Sometimes an llm will hallucination a flag, or option that really makes sense - it just doesn't actually exist.

[+] wrs|1 year ago|reply
This sort of hallucination happens to me frequently with AWS infrastructure questions. Which is depressing because I can't do anything but agree, "yeah, that API is exactly what any sane person would want, but AWS didn't do that, which is why I'm asking the question".
[+] joelthelion|1 year ago|reply
Hallucinations like this could be a great way to identify missing features or confusing parts of your framework. If the llm invents it, maybe it ought to be like this?
[+] mberning|1 year ago|reply
In my experience LLMs do this kind of thing with enough frequency that I don’t consider them as my primary research tool. I can’t afford to be sent down rabbit holes which are barely discernible from reality.
[+] IAmNotACellist|1 year ago|reply
"Not acceptable. Please upgrade your browser to continue." No, I don't think I will.
[+] aranw|1 year ago|reply
I wonder how easy it would be to influence super LLMs if a particular group of people created enough articles that were clear to any human reader that it's a load of garbage and rubbish and should ignore it but if a LLM was to parse it wouldn't realise and then ruin it's reasoning and code generation abilities?
[+] Narretz|1 year ago|reply
This is interesting. If the models had enough actual code as training data, that forum post code should have very little weight, shouldn't it? Why do the LLMs prefer it?
[+] do_not_redeem|1 year ago|reply
Probably because the coworker's question and the forum post are both questions that start with "How do I", so they're a good match. Actual code would be more likely to be preceded by... more code, not a question.
[+] pfortuny|1 year ago|reply
Maybe because the response pattern-matches other languages’s?
[+] lxe|1 year ago|reply
This is incredible, and it's not technically a "hallucination". I bet it's relatively easy to find more examples like this... something on the internet that's both niche enough, popular enough, and wrong, yet was scraped and trained on.
[+] leumon|1 year ago|reply
He should've tested 4.5. This model is hallucinating much less than any other model.
[+] Baggie|1 year ago|reply
The conclusion paragraph was really funny and kinda perfectly encapsulates the current state of AI, but as pointed out by another comment, we can't even call them smart, just "Ctrl C Ctrl V Leeroy Jenkins style"
[+] jwjohnson314|1 year ago|reply
The interesting thing here to me is that the llm isn’t ‘hallucinating’, it’s simply regurgitating some data it digested during training.
[+] mvdtnz|1 year ago|reply
What's the difference?
[+] zeroq|1 year ago|reply
This is exactly what I mean when I say tell me your bad without saying so. Most people here disagree with that.

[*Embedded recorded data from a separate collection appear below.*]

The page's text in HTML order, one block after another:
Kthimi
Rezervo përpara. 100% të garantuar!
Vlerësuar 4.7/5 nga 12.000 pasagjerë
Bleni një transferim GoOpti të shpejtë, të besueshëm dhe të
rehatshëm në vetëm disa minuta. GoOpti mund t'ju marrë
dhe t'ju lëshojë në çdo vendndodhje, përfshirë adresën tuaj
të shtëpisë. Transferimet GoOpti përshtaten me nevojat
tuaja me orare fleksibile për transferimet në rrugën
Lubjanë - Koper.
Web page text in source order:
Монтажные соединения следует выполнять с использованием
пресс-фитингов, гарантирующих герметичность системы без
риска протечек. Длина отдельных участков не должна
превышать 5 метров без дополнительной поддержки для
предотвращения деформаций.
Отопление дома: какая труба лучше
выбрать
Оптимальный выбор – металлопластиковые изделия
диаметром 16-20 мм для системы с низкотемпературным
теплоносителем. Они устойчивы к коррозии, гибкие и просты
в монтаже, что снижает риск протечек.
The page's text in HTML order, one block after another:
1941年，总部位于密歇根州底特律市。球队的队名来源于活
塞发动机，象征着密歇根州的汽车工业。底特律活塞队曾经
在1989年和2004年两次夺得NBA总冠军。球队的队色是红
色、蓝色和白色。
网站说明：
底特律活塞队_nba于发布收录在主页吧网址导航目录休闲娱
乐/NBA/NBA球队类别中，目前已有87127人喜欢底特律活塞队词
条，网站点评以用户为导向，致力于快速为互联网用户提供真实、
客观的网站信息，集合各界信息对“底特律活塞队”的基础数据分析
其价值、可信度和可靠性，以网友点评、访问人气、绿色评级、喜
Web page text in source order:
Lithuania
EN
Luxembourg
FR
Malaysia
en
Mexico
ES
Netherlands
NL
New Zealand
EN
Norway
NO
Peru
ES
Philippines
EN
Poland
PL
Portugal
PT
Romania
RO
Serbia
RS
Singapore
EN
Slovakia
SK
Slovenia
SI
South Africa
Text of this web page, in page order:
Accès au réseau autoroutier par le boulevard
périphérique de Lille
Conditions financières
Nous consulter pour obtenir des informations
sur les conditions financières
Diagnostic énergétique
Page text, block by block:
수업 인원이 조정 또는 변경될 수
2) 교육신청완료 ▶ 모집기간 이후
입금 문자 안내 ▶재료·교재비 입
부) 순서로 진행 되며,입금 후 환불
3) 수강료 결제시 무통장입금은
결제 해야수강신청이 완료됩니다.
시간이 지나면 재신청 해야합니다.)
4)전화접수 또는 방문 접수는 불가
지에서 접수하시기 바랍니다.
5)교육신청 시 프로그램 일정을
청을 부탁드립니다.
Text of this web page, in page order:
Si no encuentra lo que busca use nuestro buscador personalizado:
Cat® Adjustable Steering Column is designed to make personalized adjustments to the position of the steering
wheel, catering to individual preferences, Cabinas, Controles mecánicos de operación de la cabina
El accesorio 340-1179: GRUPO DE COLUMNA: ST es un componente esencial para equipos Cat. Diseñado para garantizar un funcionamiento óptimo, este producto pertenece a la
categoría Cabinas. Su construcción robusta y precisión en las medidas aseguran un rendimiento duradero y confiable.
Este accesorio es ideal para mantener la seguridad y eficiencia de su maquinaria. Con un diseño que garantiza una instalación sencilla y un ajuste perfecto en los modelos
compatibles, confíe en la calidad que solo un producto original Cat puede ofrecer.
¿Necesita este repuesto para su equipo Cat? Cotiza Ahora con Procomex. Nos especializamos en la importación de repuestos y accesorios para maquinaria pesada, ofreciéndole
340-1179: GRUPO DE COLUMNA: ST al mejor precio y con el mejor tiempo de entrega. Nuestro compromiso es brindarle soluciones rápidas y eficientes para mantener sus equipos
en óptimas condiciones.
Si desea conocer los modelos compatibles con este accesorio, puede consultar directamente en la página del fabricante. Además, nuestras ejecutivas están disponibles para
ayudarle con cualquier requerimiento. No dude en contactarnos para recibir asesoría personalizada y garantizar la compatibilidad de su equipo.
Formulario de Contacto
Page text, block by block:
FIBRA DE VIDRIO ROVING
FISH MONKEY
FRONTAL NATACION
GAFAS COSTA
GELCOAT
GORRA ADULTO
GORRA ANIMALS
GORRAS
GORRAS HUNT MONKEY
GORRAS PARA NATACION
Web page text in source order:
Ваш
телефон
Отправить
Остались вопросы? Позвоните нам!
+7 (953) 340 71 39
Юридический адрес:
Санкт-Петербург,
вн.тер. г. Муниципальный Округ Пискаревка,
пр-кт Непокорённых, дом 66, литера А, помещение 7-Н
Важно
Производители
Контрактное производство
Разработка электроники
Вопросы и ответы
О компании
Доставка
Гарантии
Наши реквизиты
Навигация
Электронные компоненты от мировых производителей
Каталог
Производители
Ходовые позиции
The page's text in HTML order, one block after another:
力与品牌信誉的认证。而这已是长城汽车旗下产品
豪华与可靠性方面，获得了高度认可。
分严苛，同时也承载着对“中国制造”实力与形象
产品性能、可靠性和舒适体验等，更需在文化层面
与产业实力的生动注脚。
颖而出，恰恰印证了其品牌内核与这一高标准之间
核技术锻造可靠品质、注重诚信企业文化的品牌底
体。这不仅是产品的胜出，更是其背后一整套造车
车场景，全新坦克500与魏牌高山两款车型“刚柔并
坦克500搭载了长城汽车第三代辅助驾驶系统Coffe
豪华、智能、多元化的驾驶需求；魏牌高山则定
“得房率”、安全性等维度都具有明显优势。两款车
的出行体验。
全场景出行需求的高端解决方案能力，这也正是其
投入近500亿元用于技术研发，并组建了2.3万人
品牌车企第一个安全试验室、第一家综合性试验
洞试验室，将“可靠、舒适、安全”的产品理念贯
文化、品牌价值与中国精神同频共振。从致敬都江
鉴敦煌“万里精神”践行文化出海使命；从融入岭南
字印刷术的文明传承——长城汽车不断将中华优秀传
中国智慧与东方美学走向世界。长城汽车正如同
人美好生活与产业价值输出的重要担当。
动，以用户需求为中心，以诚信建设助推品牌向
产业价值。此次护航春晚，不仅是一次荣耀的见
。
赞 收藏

A while back a friend of mine told me he's very found of llms because he's confused with kubernetes cli and instead of looking up the answer on the internet he can simply state his desire in a chat to get the right answer.

Well... Sure, but if you'd look the answer on stackoverflow you'd see the whole thread including comments and you'd had the opportunity to understand what the command actually does.

It's quite easy to create a catastrophic event in kubernetes if you don't know what you're doing.

If you blindly trust llms in such scenarios sooner or later you'll find yourself in a lot of trouble.

[+] saurik|1 year ago|reply
What I honestly find most interesting about this is the thought that hallucinations might lead to the kind of emergent language design we see in natural language (which might not be a good thing for a computer language, fwiw, but still interesting), where people just kind of thing "language should work this way and if I say it like this people will probably understand me".
[+] egberts1|1 year ago|reply
Write me a Mastercard/Visa fraud detection code in Ada, please.